Несколько лет назад мы ездили в США с датчанами. И я еще удивлялся, почему в Лас-Вегасе можно жить в отеле, не испытывая дискомфорта, а у нас на объекте наши врачи говорили, что, мол, не можем вам понизить температуру в помещении, потому что вы простудитесь. А температуру-то у нас держали только для техники, а человек
все выдержит. По-сталински было, в общем. Черт бы их побрал, сталинцев этих.
— Что вы стали делать после увольнения?
— Вздохнул с облегчением. Меня сразу же взяли в институт, который создал эту систему, старшим инженером в отдел главного конструктора. Я там работал еще около 13 лет, а потом мне пришлось уволиться. Жена была сильно больна, и за ней некому было ухаживать. И я должен был присмотреть за ней, помочь человечку, который на меня работал перед этим. Потом пришлось ее похоронить. Не знаю, как я выжил тогда: остался один, без работы, без поддержки.

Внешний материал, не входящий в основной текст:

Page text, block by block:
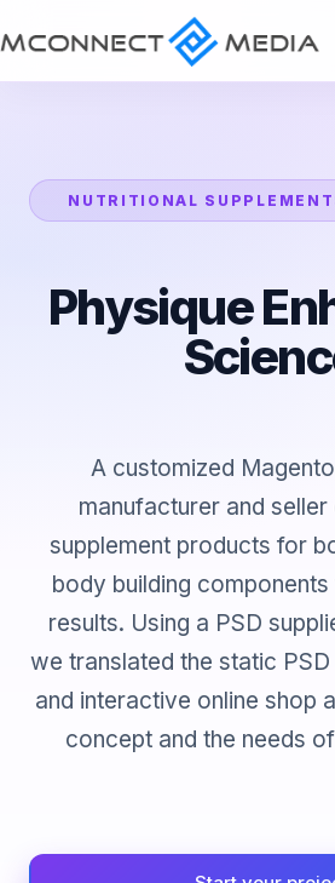
NUTRITIONAL
Physique
A customized
manufacturer and
supplement products for
body building
results. Using a PSD
we translated the static
and interactive online shop
concept and the needs

— Восстановиться на работе нельзя было?
— Я и не пытался. Это сложный процесс. Когда я работал в отделе главного конструктора, нужно было постоянно учиться. Если ты сделал перерыв, ты сразу устарел. Космос постоянно преподносит такие сюрпризы, это заблуждение думать, что мы все знаем. Я упустил свой момент.
— Когда вам решили вручить первую международную премию, как «человеку, предотвратившему ядерную войну», что вы почувствовали?
— Был безумно приятно. Иногда я начинаю задумываться, кто я такой. Я же просто рядовой офицер, который сделал свою работу. Мне иной раз немного не по себе. В своей ответной речи в Дрездене я говорил, что мне неловко считать себя кем-то там, я не позволяю себе этого думать. Плохо, когда начинаешь о себе думать больше, чем ты стоишь. Лучше позволить людям оценить вашу работу. Мне страшно неловко, что за рубежом меня представляют героем, а наши молчат. Когда мне в Дрездене присуждали очередную премию, то меня спросили, где мой текст. А я сказал, что бумажек никаких у меня нет — я посмотрю на зал и буду говорить от сердца.
— А как вам сейчас живется? Пенсии хватает?
— Хватает, ведь все зависит от того, как живешь.